In 1995, I was concerned with the dynamism of change.  Partly this was political – partly local, academic political, in that I wanted to make clear that the Middle Ages wasn’t one big millennium-long lump that a single member of staff could be expected to cover all of; partly political in the wider sense, in that I wanted to argue for the human scale, the lived experience, of historical change and thus that all people have a role to play as historical agents (this, remember, was written in the depressing aftermath of the 1992 general election).  High level political change was intimately related to myriad decisions made at local levels – even in the fifth-to-eighth centuries.  All this, it won’t be surprising to learn, was born of an encounter, via post-processual archaeology, with Anthony Giddens’ concept of structuration and Pierre Bourdieu’s notion of the ‘habitus’, both of which in their own ways concern the recursive relationship between ‘structure’ and agency.  The structure within which people act is itself formed by a sort of memory bank of all previous actions and their acceptance or otherwise, a memory bank constantly remade or altered (in however infinitesimal way) by practice, by the innumerable, on-going actions of myriad social agents.   This approach has informed almost everything I have written since then.

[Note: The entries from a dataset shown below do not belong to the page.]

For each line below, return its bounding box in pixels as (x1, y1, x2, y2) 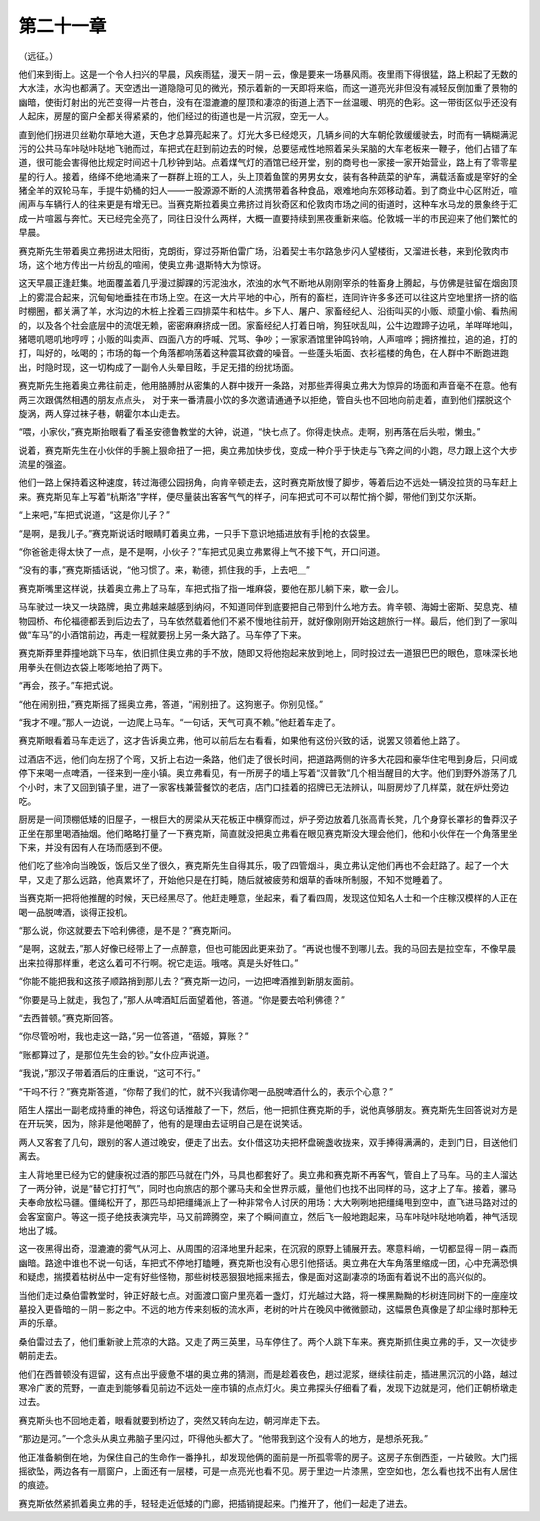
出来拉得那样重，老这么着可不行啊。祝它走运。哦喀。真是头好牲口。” (18, 956, 299, 969)
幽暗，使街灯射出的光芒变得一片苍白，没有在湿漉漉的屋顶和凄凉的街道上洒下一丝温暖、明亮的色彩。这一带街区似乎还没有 (18, 96, 518, 108)
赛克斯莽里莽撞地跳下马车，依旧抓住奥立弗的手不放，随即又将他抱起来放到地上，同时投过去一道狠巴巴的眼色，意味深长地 (18, 647, 518, 659)
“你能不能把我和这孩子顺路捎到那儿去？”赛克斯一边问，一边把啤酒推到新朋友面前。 (18, 975, 360, 987)
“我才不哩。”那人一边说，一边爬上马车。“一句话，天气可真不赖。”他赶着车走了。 (18, 716, 341, 728)
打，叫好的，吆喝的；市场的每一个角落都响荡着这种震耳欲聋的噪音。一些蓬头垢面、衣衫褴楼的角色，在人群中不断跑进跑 (18, 347, 509, 359)
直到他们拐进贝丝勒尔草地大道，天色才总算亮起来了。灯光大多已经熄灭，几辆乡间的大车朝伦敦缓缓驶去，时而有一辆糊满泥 (18, 128, 518, 140)
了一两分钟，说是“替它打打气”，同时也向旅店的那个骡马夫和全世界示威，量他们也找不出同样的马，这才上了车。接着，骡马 (18, 1182, 517, 1194)
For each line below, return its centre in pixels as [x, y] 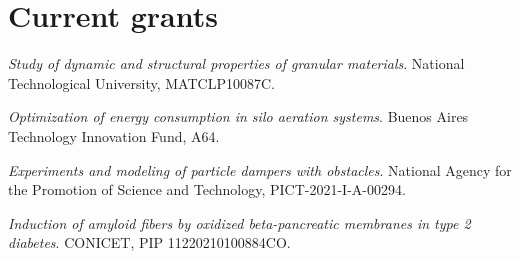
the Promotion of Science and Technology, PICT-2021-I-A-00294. [207, 189]
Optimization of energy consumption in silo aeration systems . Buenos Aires [238, 116]
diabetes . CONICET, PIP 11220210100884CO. [149, 242]
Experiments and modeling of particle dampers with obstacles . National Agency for [260, 169]
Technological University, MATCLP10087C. [141, 82]
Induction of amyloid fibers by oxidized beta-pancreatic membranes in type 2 [239, 222]
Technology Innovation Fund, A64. [114, 135]
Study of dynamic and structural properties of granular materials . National [236, 63]
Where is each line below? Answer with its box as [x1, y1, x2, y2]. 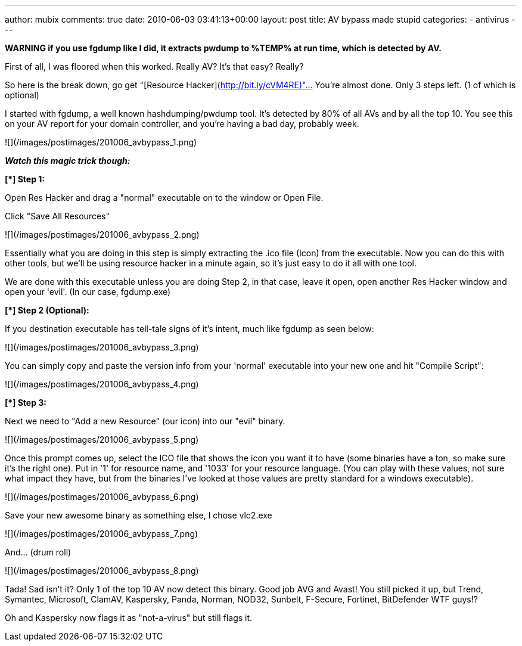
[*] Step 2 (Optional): [5, 305, 89, 315]
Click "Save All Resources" [5, 211, 110, 221]
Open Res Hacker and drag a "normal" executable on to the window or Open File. [5, 192, 324, 203]
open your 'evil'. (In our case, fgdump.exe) [5, 287, 171, 297]
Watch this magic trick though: [5, 156, 130, 166]
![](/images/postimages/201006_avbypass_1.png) [5, 137, 197, 147]
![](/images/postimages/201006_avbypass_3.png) [5, 342, 199, 352]
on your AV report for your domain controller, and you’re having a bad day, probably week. [5, 119, 359, 129]
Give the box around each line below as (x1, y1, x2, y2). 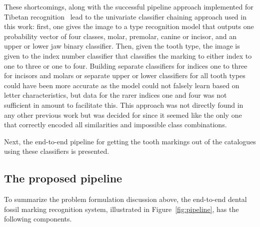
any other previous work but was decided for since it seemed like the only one (4, 109, 242, 120)
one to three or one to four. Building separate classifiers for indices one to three (4, 60, 247, 71)
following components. (4, 213, 72, 224)
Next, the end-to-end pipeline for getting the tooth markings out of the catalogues (4, 136, 256, 146)
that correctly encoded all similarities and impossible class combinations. (4, 119, 227, 130)
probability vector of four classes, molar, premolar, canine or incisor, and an (4, 31, 236, 41)
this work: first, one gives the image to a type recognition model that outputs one (4, 21, 254, 32)
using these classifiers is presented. (4, 146, 109, 156)
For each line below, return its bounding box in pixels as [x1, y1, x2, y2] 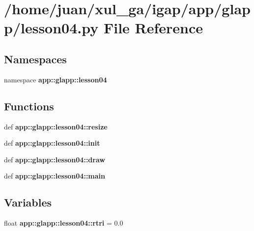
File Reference [103, 18, 203, 38]
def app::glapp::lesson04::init [4, 138, 100, 148]
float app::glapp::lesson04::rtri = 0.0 [4, 218, 123, 228]
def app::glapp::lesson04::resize [4, 121, 108, 131]
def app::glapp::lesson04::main [4, 171, 106, 181]
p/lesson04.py [4, 18, 99, 38]
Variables [4, 195, 52, 210]
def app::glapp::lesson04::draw [4, 154, 105, 164]
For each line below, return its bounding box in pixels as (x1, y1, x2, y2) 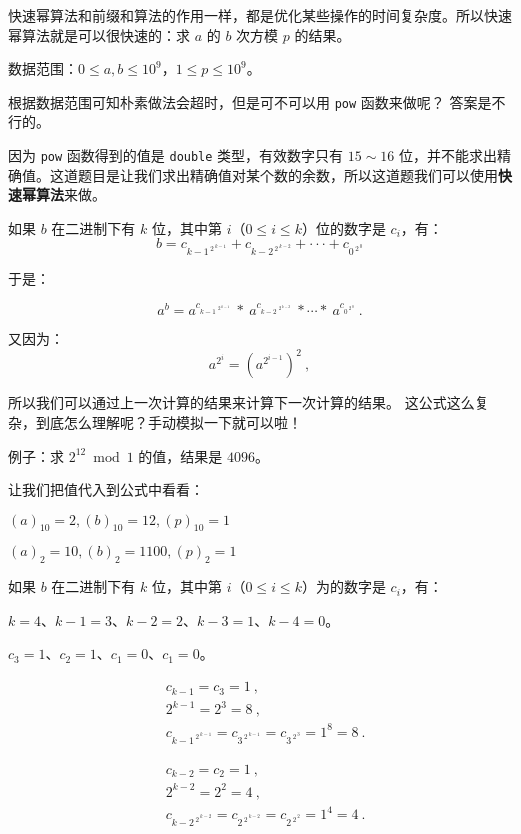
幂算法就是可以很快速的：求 (8, 24, 190, 45)
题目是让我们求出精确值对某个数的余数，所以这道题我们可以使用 (77, 164, 498, 185)
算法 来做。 (35, 184, 106, 205)
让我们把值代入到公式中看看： (8, 479, 204, 500)
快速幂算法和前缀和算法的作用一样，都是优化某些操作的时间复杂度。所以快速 (8, 5, 512, 25)
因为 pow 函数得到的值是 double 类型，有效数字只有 (8, 145, 344, 166)
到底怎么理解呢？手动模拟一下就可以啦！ (35, 411, 302, 432)
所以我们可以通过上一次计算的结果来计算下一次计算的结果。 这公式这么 (8, 392, 475, 413)

That said, the extent to which it can be harmonised with the approach that I am going to suggest today is a problem to which I don’t yet have an answer.  What has increasingly interested me over the last decade is the irony of history.  That is to say that what happens in history may not be the result of one social actor failing or succeeding, or compromising to some extent, vis-à-vis his or her aims, in his or her relationships with another, which is the way that I – and I suspect most historians – have tended to view the issue.  Rather it might be something intended by nobody.  This is something I discussed in the central section of Barbarian Migrations and the Roman West, where I tried to construct a historical narrative in the ironic mode, attempting to depict events unfolding without colouring my account or analysis according to what I know (but my subjects didn’t) was going to happen next.  This was to some degree an exercise in writing without the usual portentous phraseology of historians: ‘and so it was that, for the last time, the Roman army campaigned north of the Loire’; ‘this decision was to have fatal consequences’; that sort of thing.  It’s a lot more difficult than you might think…  Going back to the terms of my 1995 article, what sorts of ‘transitions’ did contemporaries think they were living through, or trying to bring about, which actually went nowhere, or went in a completely different direction from the one intended?    The usual methods of history have a tendency to ignore all this by assuming that the path of history is cut by agents who know where they are going and are capable of bringing about the changes they want.  History is thus deliberate.  While I don’t want to remove the knowledgeable social actors or the ability to effect change from the equation, I am increasingly convinced that the course of history is fundamentally unintended, chaotic and accidental.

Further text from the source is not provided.